CALIFORNIA RULING: Andrew Sullivan replies to National Review

Here's an argument made against the logic of Judge Richard Kramer's decision in California:
Under any set of marriage laws, the fit between the laws' purpose and the eligibility criteria they establish will be somewhat loose. Are the laws there to promote loving relationships? Well, the law doesn't require that the partners in a marriage love each other. Do they promote the formation of stable households where the partners look out for each other? Well, not every married couple lives together, and it is an "obvious social reality" that not every cohabiting couple is married. This kind of pseudo-rationalism would undermine any marriage law at all.

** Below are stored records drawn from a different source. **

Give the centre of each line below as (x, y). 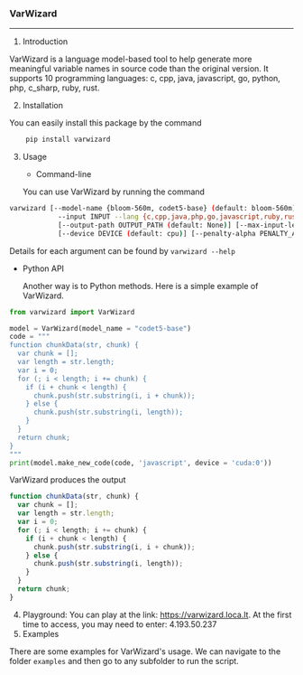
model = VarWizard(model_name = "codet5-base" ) (101, 328)
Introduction (45, 42)
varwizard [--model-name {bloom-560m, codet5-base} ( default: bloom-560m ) (153, 209)
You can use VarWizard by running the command (114, 192)
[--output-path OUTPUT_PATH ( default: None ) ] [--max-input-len (179, 225)
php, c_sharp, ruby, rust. (55, 88)
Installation (43, 106)
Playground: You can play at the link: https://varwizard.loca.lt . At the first (157, 614)
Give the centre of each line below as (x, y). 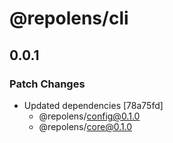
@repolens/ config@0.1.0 (89, 116)
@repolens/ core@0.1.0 (85, 126)
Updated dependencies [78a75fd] (93, 105)
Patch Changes (47, 84)
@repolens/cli (69, 18)
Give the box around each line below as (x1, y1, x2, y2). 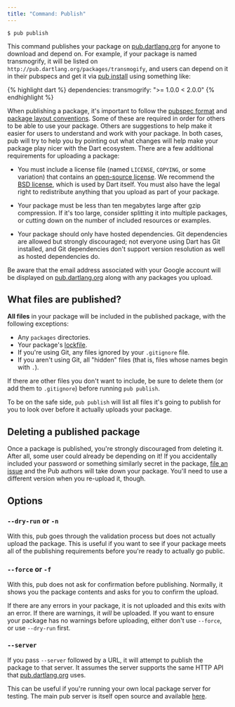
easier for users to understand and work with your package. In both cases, (7, 129, 223, 137)
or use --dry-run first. (7, 624, 71, 632)
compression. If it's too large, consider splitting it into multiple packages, (17, 208, 228, 217)
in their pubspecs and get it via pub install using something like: (7, 72, 192, 80)
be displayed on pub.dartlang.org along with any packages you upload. (7, 273, 213, 281)
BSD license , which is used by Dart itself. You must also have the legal (17, 180, 220, 189)
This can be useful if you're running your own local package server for (7, 684, 211, 693)
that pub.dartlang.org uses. (7, 670, 86, 679)
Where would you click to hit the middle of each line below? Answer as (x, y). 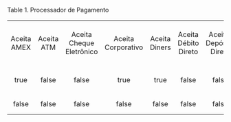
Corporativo (124, 47)
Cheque (81, 43)
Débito (188, 43)
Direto (188, 52)
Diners (161, 47)
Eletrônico (81, 52)
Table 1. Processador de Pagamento (58, 10)
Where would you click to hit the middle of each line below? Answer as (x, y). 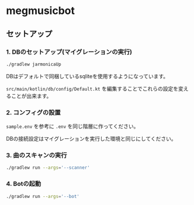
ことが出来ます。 (31, 96)
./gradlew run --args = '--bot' (43, 196)
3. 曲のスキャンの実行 (37, 155)
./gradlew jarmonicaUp (34, 64)
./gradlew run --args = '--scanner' (48, 168)
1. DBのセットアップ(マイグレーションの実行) (69, 52)
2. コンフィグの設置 (34, 112)
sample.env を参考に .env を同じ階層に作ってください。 (72, 126)
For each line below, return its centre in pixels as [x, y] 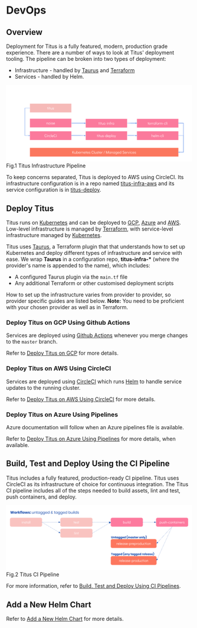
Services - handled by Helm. [49, 77]
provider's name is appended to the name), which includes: [78, 266]
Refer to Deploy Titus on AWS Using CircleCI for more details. [81, 399]
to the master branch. [32, 342]
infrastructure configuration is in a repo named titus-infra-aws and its [91, 183]
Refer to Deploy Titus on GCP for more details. [63, 353]
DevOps [26, 10]
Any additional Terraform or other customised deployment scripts [94, 283]
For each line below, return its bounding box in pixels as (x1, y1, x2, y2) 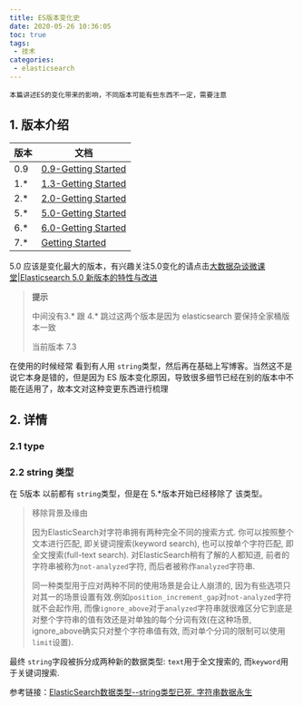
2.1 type (9, 440, 45, 452)
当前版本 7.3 (31, 341, 77, 352)
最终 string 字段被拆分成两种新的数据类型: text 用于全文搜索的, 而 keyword (9, 656, 281, 667)
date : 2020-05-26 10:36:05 (9, 22, 112, 31)
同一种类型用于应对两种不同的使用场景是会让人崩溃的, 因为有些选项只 (31, 580, 291, 591)
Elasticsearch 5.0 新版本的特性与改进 (19, 271, 158, 282)
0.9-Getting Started (41, 162, 127, 175)
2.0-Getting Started (41, 191, 127, 204)
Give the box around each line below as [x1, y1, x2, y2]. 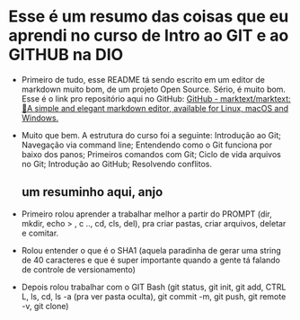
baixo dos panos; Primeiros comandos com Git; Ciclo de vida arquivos [21, 148, 282, 159]
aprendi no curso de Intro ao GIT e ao [8, 25, 289, 46]
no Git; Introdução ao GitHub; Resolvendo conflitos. [21, 158, 213, 169]
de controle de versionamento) [21, 263, 137, 275]
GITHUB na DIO [8, 45, 124, 65]
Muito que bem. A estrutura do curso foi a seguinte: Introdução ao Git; [21, 129, 282, 140]
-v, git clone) [21, 300, 69, 311]
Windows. [21, 112, 59, 123]
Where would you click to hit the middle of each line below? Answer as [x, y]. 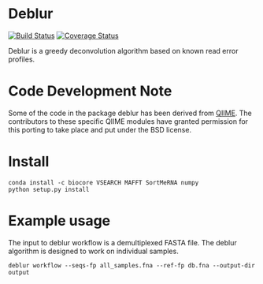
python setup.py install [49, 189]
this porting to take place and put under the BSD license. [100, 129]
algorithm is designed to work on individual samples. [93, 251]
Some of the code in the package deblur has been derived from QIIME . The [130, 113]
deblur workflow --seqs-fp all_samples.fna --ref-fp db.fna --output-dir [132, 265]
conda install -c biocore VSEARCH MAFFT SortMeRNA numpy [104, 182]
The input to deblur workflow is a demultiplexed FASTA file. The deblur [123, 242]
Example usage [59, 221]
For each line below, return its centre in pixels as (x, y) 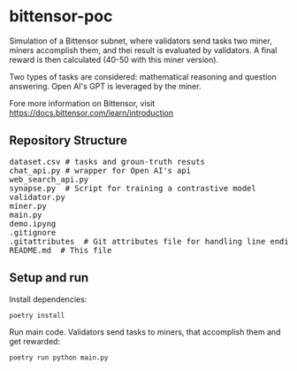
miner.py (28, 206)
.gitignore (33, 232)
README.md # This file (61, 250)
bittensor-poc (61, 16)
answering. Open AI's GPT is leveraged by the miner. (105, 86)
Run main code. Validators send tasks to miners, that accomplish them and (145, 332)
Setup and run (49, 278)
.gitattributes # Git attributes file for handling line (137, 241)
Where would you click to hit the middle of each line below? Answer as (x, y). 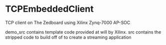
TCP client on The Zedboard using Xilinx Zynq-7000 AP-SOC (68, 22)
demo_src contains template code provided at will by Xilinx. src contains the (83, 32)
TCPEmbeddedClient (49, 9)
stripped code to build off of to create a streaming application (68, 37)
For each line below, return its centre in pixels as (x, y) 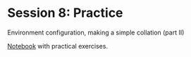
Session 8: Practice (65, 13)
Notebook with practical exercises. (57, 46)
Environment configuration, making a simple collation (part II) (96, 32)
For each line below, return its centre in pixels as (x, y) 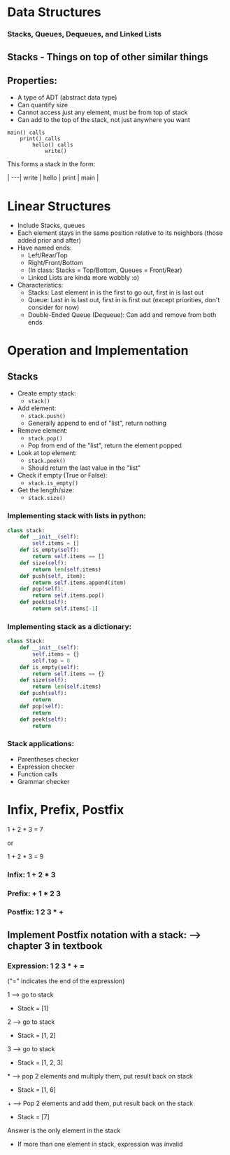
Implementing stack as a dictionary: (70, 626)
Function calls (37, 774)
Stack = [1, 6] (36, 1090)
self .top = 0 (51, 661)
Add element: (37, 408)
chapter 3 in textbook (55, 946)
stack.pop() (45, 439)
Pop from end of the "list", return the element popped (105, 445)
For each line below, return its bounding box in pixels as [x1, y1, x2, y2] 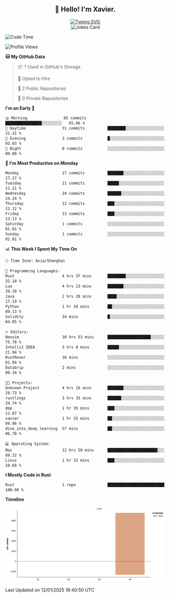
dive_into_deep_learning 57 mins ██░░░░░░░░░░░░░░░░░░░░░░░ [5, 426, 165, 431]
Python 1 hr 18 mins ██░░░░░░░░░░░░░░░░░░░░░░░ [5, 304, 165, 309]
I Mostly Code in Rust [5, 471, 51, 478]
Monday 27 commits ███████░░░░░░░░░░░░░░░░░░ [5, 170, 165, 175]
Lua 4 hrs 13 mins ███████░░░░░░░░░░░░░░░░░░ [5, 283, 165, 289]
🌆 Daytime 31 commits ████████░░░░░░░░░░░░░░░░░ [5, 126, 165, 131]
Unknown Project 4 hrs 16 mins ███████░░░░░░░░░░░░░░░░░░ [5, 385, 165, 391]
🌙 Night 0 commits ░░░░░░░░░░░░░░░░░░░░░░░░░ [5, 146, 165, 151]
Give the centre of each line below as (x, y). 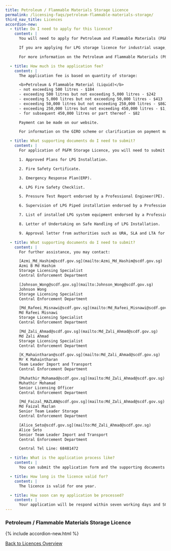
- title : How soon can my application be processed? (67, 495)
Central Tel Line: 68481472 (49, 449)
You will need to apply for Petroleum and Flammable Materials (87, 39)
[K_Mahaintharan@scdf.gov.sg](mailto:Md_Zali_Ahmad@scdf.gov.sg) (89, 355)
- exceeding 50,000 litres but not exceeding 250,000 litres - (87, 104)
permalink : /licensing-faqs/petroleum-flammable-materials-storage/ (79, 15)
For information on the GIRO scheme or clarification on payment (89, 132)
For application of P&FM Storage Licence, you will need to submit (92, 151)
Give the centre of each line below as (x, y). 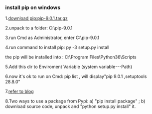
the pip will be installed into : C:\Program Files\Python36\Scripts (71, 57)
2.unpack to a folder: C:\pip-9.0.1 (39, 28)
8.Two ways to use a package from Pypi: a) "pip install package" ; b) (75, 101)
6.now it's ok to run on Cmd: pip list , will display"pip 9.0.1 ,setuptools (76, 76)
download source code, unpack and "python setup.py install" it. (71, 106)
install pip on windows (33, 7)
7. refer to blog (19, 91)
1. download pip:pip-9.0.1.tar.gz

The reason this doesn't persuade me is that no one is using any of these actual, not-always-present aspects of civil marriage to deny anyone's right to marry. No one, so far as I know, is saying that we should bar couples from civil marriages because they are not in love or not cohabiting or any other criterion. But they are saying that couples who do not or cannot procreate should be barred from marriage -- on those grounds alone. All Kramer is saying is that current marriage laws have no such exception, and that using that exception to exclude one group of non-procreative couples (the gay ones) rather than another non-procreative group (the straight ones) makes no logical sense. Especially when many lesbian (and some gay ones) marriages have biological children, and some straight ones have adopted kids. How does NRO defend that distinction?